Your answer should be the lines below from the one holding "Предоставление услуг парикмахерскими" through the one holding "отношений с сервисом РБК Компании.", copied exactly and with nothing else.

-- Opening Marker --

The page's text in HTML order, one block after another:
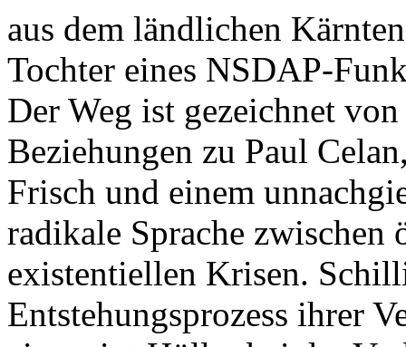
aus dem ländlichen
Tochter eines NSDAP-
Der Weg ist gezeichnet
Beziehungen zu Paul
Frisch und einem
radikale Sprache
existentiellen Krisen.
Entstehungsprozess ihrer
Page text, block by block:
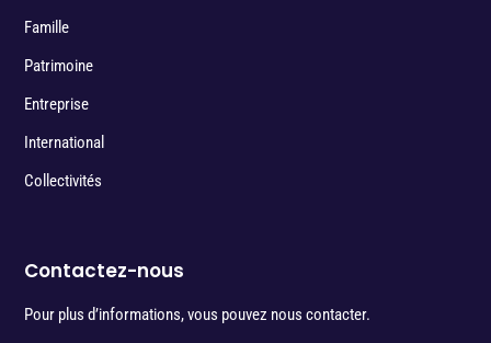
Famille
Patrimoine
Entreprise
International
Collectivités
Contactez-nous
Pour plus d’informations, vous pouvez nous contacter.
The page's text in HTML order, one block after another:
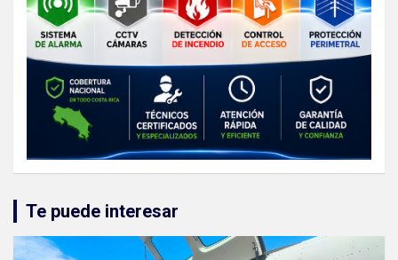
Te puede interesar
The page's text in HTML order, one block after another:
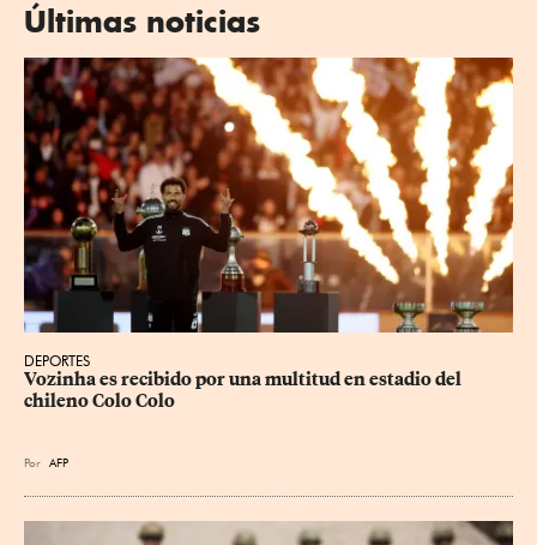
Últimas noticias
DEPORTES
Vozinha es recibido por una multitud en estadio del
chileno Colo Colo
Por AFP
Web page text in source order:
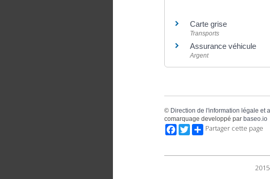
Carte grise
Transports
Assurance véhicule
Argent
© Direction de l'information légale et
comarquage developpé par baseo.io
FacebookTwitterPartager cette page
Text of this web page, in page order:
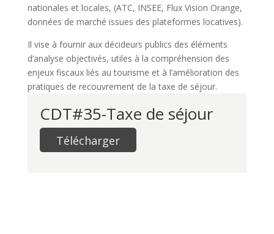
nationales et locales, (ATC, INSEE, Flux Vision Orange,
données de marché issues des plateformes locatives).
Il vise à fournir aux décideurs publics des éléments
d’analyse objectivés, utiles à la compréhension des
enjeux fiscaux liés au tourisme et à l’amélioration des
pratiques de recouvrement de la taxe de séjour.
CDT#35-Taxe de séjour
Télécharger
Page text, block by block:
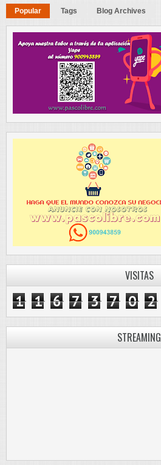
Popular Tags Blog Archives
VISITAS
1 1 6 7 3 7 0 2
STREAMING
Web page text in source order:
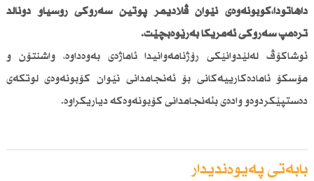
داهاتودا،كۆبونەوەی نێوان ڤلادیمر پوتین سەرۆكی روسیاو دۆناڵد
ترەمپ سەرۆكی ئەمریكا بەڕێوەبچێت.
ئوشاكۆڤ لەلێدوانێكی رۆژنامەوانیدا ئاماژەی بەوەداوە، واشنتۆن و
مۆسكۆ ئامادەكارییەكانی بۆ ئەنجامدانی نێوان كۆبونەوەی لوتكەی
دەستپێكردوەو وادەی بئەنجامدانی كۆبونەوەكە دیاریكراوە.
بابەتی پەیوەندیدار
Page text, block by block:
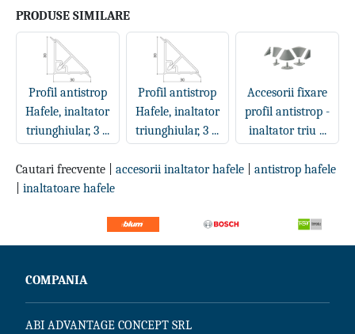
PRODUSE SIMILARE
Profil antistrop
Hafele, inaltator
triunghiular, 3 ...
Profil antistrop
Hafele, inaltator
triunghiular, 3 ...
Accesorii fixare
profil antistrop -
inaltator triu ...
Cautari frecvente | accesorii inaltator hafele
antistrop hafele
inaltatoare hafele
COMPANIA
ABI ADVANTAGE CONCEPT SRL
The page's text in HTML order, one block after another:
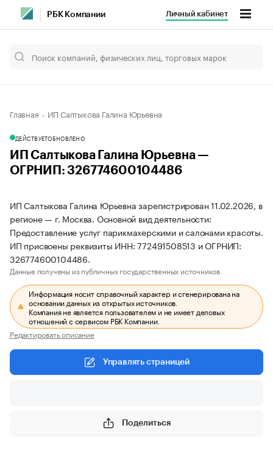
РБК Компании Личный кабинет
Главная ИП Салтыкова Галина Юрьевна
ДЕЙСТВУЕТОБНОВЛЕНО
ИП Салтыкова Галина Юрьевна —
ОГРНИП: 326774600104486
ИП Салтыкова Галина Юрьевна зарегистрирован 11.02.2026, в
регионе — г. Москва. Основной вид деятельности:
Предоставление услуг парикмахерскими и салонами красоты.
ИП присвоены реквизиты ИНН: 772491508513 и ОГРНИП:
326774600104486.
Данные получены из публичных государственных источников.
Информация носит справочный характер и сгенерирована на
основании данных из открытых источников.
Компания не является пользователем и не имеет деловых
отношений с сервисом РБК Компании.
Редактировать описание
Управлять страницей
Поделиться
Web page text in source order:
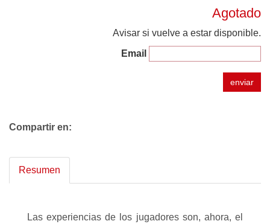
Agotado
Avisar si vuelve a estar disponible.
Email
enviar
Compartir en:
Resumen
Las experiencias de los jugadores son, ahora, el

-- Closing Marker --
-- Opening Marker --

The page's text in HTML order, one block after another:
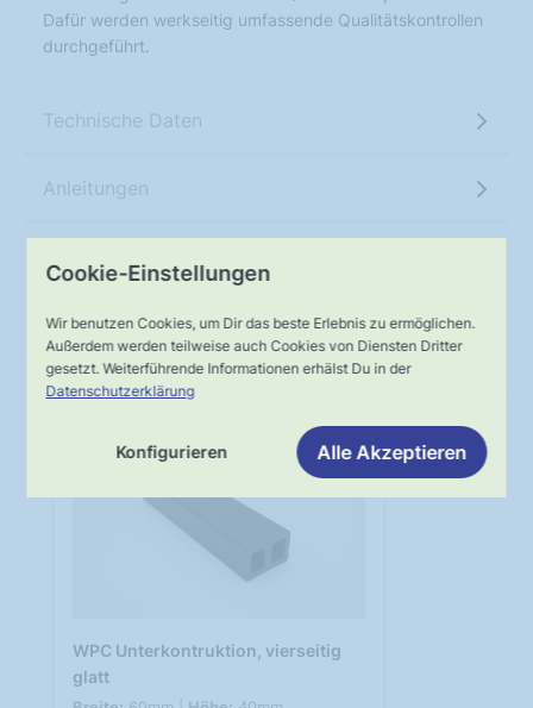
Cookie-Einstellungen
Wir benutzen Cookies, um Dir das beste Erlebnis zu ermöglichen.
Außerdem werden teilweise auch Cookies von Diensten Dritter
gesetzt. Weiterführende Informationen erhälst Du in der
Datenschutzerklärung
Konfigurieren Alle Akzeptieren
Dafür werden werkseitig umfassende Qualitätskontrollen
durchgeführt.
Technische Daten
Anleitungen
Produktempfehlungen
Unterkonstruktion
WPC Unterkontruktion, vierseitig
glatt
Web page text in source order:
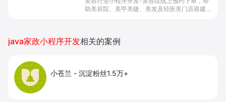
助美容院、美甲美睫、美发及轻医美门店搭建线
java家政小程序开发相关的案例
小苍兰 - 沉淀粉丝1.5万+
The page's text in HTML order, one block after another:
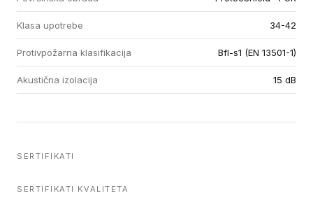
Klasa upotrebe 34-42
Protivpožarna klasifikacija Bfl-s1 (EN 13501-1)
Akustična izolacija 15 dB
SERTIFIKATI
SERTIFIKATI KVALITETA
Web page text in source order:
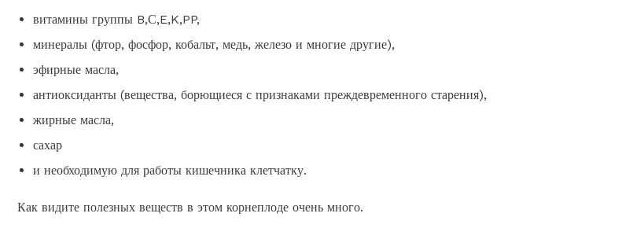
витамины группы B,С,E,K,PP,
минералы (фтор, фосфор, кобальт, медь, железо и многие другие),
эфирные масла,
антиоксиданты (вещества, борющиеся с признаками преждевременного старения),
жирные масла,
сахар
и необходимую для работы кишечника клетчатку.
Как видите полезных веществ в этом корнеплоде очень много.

-- Closing Marker --

Response area:
Предоставление услуг парикмахерскими и салонами красоты.
ИП присвоены реквизиты ИНН: 772491508513 и ОГРНИП:
326774600104486.
Данные получены из публичных государственных источников.
Информация носит справочный характер и сгенерирована на
основании данных из открытых источников.
Компания не является пользователем и не имеет деловых
отношений с сервисом РБК Компании.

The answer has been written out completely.